Association américaine, élections, amateurs américains possibles pour les élections anticipées

Éviter la pression internationale pour l'adoption du statut de l'Association des municipalités à majorité serbe, mais aussi la peur du résultat des élections présidentielles américaines sont deux raisons pour lesquelles le gouvernement du Kosovo soutient l'idée d'élections parlementaires anticipées, dit Arton Demhay de l'organisation non gouvernementale “Hirje”, avec siège à Pristina. “Si le parti au pouvoir [...]

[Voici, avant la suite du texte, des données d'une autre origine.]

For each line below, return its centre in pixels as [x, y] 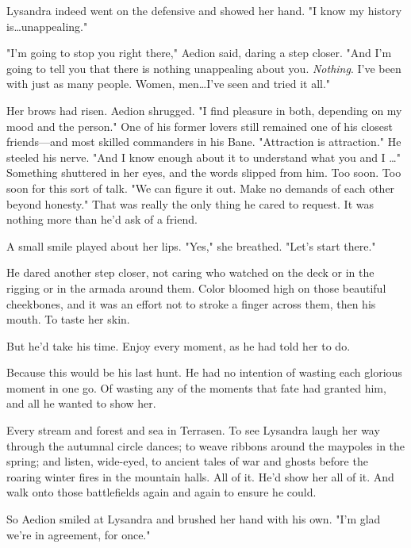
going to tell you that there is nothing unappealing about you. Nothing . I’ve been [204, 68]
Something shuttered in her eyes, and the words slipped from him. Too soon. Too [204, 172]
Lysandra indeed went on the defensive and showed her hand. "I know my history [204, 10]
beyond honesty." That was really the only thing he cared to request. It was [190, 203]
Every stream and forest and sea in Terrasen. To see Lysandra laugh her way [193, 430]
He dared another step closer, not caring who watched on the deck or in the [190, 272]
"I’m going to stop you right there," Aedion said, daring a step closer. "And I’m [199, 53]
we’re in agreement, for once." [79, 534]
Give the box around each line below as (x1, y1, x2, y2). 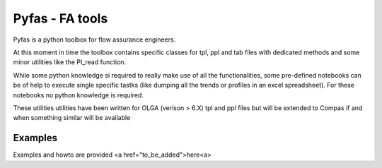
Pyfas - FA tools (13, 11, 108, 26)
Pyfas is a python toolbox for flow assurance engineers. (13, 35, 176, 44)
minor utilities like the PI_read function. (13, 58, 127, 66)
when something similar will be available (13, 114, 131, 122)
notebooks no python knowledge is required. (13, 90, 144, 99)
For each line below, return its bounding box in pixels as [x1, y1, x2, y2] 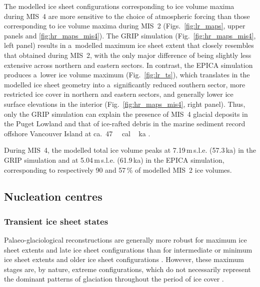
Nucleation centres [4, 189, 102, 204]
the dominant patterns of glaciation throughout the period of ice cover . [4, 274, 224, 284]
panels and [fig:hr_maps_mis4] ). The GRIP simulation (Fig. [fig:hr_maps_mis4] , [4, 30, 256, 40]
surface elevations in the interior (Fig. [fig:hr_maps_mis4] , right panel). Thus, [4, 98, 245, 109]
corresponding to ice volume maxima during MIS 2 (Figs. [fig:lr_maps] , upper [4, 20, 245, 31]
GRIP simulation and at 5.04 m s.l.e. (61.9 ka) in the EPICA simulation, [4, 154, 224, 165]
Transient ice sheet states [4, 215, 108, 227]
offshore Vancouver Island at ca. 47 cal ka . [4, 128, 150, 138]
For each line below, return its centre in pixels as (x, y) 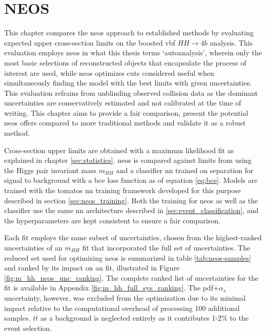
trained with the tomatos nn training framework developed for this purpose (122, 190)
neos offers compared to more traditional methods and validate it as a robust (125, 123)
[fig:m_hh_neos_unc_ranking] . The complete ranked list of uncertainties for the (131, 277)
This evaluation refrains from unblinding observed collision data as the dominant (131, 92)
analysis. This (231, 42)
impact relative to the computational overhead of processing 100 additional (122, 308)
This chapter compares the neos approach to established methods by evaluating (129, 33)
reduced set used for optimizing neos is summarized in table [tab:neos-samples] (128, 257)
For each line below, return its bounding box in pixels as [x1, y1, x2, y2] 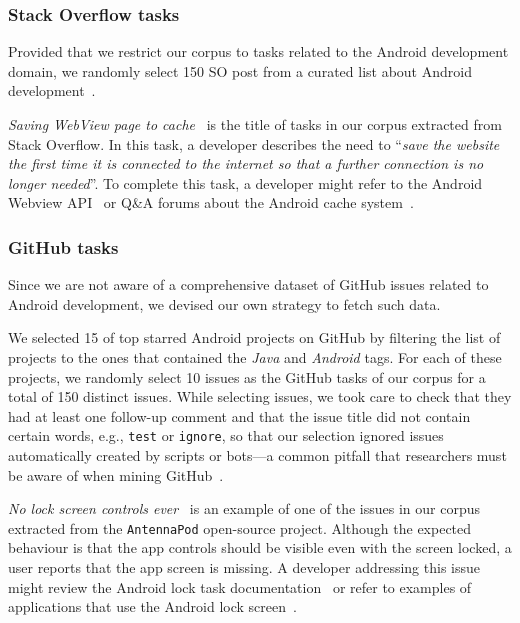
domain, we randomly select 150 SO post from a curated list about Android [8, 60, 472, 81]
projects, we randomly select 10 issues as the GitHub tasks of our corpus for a [8, 366, 486, 387]
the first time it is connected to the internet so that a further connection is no [8, 153, 484, 174]
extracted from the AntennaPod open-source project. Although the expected [8, 517, 472, 538]
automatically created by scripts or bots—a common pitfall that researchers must [8, 445, 507, 465]
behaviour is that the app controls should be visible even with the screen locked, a [8, 537, 512, 558]
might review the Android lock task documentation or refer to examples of [8, 576, 472, 597]
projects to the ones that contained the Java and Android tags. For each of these [8, 346, 502, 367]
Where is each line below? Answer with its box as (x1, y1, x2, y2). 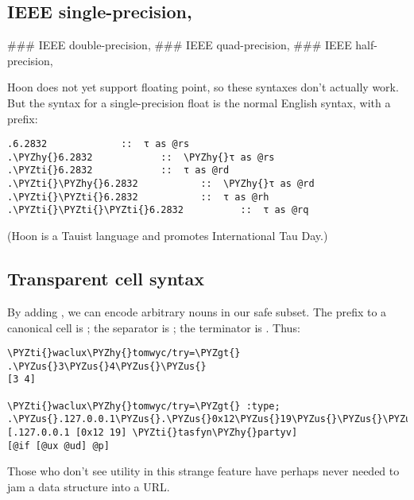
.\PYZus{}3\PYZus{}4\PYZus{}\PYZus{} (7, 360, 207, 372)
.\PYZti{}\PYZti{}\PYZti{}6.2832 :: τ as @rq (7, 204, 309, 216)
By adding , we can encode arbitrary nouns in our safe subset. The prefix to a (7, 303, 387, 320)
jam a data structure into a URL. (7, 478, 170, 494)
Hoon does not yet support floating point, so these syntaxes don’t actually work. (7, 79, 399, 95)
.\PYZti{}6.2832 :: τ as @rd (7, 165, 230, 176)
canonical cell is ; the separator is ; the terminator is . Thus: (7, 319, 300, 335)
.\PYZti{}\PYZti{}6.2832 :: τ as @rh (7, 191, 269, 203)
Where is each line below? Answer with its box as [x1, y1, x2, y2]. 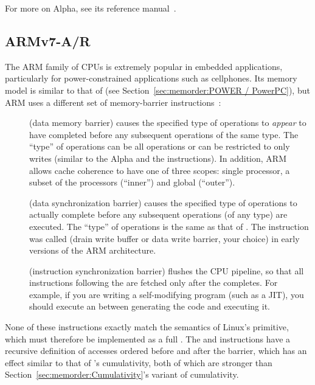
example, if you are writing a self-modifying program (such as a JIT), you [29, 288, 304, 300]
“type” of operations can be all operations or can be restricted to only [29, 140, 290, 153]
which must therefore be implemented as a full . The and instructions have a [5, 332, 291, 345]
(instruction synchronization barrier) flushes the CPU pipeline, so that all [29, 264, 304, 277]
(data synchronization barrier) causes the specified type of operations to [29, 196, 297, 209]
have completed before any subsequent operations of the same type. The [29, 128, 299, 140]
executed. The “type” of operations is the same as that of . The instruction [29, 220, 309, 232]
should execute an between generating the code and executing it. [29, 300, 270, 313]
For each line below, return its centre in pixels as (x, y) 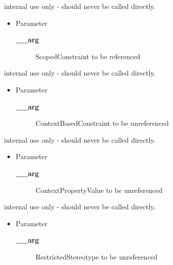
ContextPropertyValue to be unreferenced (99, 190)
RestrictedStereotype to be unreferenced (96, 256)
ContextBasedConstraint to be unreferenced (102, 123)
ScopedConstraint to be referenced (88, 56)
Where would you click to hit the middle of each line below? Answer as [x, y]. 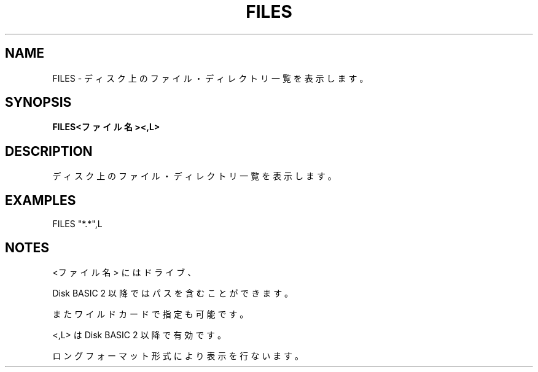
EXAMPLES [41, 200]
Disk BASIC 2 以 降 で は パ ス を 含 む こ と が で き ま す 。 [173, 293]
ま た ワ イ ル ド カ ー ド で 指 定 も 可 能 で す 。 [150, 314]
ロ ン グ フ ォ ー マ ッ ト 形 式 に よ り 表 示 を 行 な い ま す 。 [178, 355]
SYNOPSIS [38, 103]
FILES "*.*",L [77, 224]
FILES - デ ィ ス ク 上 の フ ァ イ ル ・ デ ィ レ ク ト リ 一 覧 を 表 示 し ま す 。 [210, 78]
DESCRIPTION [49, 151]
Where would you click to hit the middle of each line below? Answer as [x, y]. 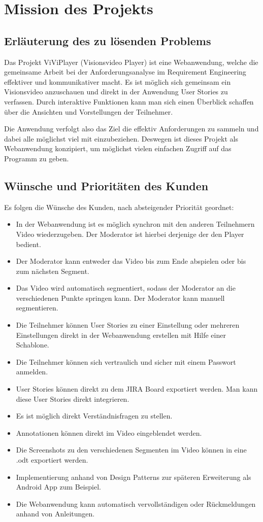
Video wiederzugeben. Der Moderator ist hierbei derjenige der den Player [130, 234]
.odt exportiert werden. [52, 460]
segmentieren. [37, 308]
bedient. [28, 244]
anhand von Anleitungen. [55, 514]
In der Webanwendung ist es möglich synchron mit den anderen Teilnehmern [135, 224]
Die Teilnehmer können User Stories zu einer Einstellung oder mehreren [128, 325]
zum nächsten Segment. [53, 271]
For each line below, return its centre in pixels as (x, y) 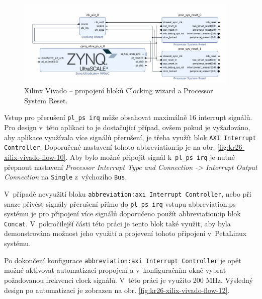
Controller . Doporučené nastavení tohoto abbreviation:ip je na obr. (110, 147)
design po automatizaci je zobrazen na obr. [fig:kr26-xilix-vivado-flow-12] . (117, 290)
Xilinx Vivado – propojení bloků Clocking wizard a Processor (119, 91)
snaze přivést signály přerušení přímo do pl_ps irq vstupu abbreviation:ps (120, 203)
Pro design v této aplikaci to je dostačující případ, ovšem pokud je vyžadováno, (127, 127)
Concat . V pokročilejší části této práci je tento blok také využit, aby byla (117, 223)
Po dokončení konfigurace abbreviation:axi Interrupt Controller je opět (123, 260)
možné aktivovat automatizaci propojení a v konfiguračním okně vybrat (115, 270)
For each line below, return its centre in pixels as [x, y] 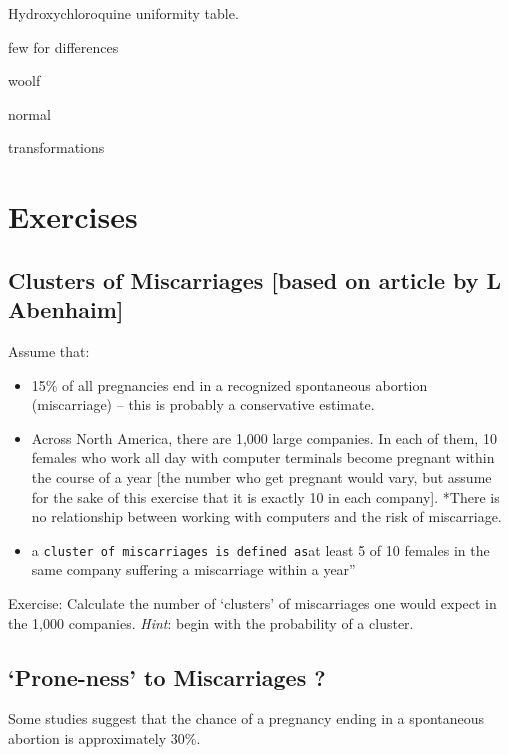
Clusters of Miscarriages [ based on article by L [255, 279]
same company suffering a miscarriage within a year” [193, 569]
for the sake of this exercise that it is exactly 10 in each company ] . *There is [265, 496]
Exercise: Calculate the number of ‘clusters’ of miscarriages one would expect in [252, 602]
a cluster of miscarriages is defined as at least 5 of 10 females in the [260, 549]
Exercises [73, 216]
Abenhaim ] [66, 309]
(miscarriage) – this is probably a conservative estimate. [203, 404]
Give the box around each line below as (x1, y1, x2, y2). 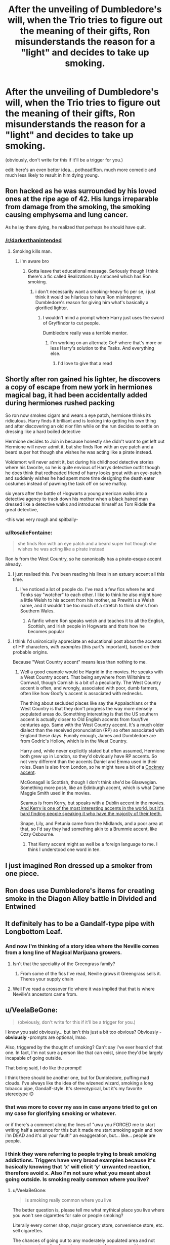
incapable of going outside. (5, 1055, 62, 1061)
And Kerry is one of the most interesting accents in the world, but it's (20, 805, 164, 811)
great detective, (5, 506, 38, 512)
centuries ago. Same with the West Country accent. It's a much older (20, 722, 164, 728)
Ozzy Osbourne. (20, 831, 55, 837)
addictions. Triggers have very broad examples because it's (5, 1157, 156, 1164)
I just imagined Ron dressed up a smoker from (5, 861, 153, 870)
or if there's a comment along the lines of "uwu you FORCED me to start (5, 1121, 155, 1128)
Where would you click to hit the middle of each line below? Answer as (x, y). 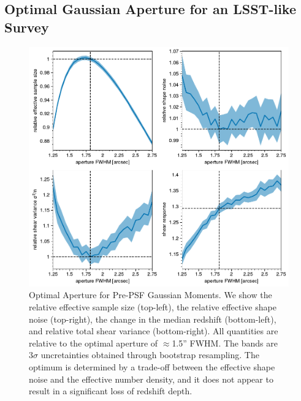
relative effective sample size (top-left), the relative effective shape (153, 306)
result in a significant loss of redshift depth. (111, 391)
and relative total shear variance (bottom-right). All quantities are (154, 331)
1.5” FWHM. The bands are (225, 343)
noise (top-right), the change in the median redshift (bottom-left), (153, 319)
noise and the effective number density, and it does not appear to (151, 379)
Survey (27, 27)
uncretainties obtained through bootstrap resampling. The (150, 355)
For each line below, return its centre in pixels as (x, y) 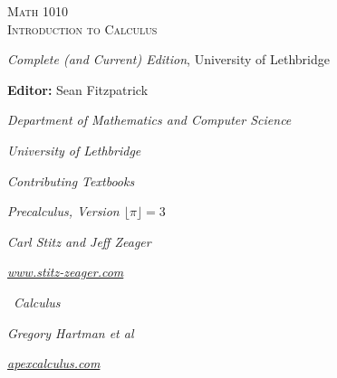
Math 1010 (38, 11)
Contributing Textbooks (71, 180)
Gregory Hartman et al (71, 332)
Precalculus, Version (63, 211)
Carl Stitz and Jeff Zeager (79, 241)
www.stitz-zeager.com (66, 272)
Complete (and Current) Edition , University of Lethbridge (168, 59)
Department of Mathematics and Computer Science (149, 120)
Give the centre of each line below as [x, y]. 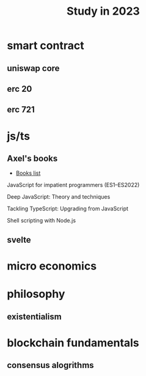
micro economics [52, 266]
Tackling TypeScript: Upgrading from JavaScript [68, 208]
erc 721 [21, 110]
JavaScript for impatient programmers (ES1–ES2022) [73, 185]
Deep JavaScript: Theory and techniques [59, 197]
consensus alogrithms [50, 365]
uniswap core [33, 68]
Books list [28, 173]
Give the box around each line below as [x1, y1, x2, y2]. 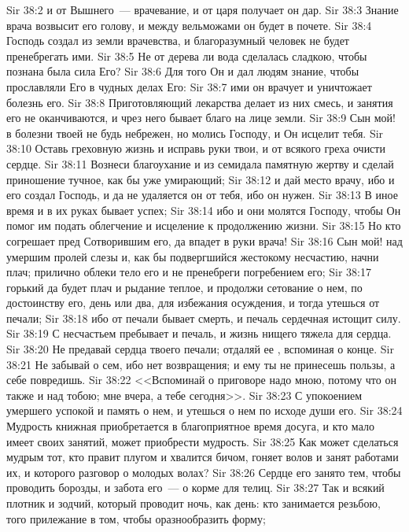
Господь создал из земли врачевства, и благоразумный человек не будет [6, 32, 349, 49]
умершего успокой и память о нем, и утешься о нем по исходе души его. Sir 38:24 [6, 402, 403, 419]
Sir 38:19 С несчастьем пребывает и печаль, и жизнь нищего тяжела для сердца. [6, 325, 392, 342]
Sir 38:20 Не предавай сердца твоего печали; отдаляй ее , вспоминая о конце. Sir [6, 341, 394, 357]
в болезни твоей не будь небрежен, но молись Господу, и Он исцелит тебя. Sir [6, 124, 384, 141]
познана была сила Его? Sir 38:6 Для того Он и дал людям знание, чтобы [6, 63, 359, 79]
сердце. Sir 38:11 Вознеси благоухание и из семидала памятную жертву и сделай [6, 155, 394, 172]
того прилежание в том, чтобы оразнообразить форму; [6, 510, 266, 526]
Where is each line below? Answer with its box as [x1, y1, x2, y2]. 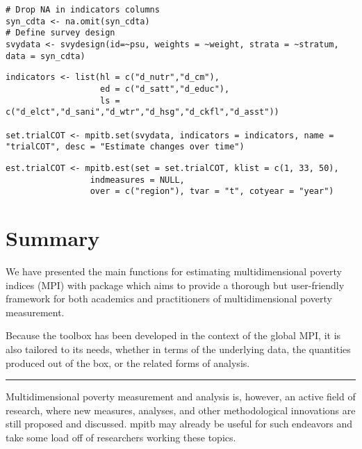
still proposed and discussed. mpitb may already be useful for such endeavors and [6, 416, 352, 431]
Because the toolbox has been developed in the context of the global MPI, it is [6, 328, 341, 343]
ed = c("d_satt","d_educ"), [100, 83, 230, 94]
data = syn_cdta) [6, 51, 85, 61]
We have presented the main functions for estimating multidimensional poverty [6, 263, 342, 278]
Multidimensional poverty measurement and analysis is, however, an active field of [6, 389, 356, 404]
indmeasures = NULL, [90, 174, 185, 185]
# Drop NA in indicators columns [6, 5, 160, 15]
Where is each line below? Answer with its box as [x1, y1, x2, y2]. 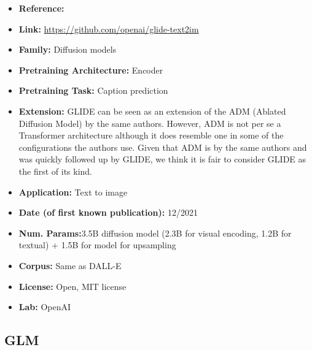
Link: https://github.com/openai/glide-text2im [18, 22, 199, 35]
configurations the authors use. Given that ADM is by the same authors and [18, 140, 307, 153]
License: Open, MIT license [18, 280, 127, 292]
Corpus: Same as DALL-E [18, 259, 122, 272]
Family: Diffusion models [18, 43, 117, 56]
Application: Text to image [18, 185, 128, 198]
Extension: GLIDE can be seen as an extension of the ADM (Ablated [18, 104, 286, 117]
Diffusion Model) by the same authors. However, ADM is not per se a [18, 116, 281, 129]
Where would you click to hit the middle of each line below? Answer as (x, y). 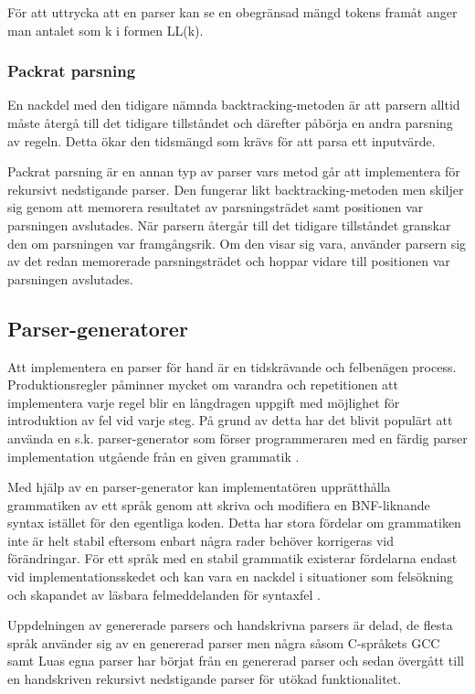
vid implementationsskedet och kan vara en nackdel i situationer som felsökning (231, 577)
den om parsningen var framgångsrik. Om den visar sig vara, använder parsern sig (237, 243)
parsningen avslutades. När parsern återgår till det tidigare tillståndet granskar (229, 224)
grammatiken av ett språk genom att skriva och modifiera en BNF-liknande (219, 504)
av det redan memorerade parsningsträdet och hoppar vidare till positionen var (229, 261)
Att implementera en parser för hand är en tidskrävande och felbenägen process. (232, 366)
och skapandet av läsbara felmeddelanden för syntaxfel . (164, 594)
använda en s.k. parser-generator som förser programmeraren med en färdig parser (237, 438)

Éviter la pression internationale pour l'adoption du statut de l'Association des municipalités à majorité serbe, mais aussi la peur du résultat des élections présidentielles américaines sont deux raisons pour lesquelles le gouvernement du Kosovo soutient l'idée d'élections parlementaires anticipées, dit Arton Demhay de l'organisation non gouvernementale “Hirje”, avec siège à Pristina.
“Si le parti au pouvoir n'accepte pas d'aller aux urnes, cela empêcherait toute possibilité d'amener le pays aux élections”, dit-il à Radio Free Europe.
Le Premier ministre du Kosovo, Albin Kurti, a déclaré lors d'un entretien avec REL le 19 mars que pour son parti “est égal à”.
Je n'ai aucun problème avec une option... Si l'opposition veut des élections anticipées, le Parlement” doit être dissous, a-t-il dit, mais n'a mentionné aucune raison pour laquelle des élections anticipées seraient nécessaires quelques mois avant la fin du mandat au pouvoir.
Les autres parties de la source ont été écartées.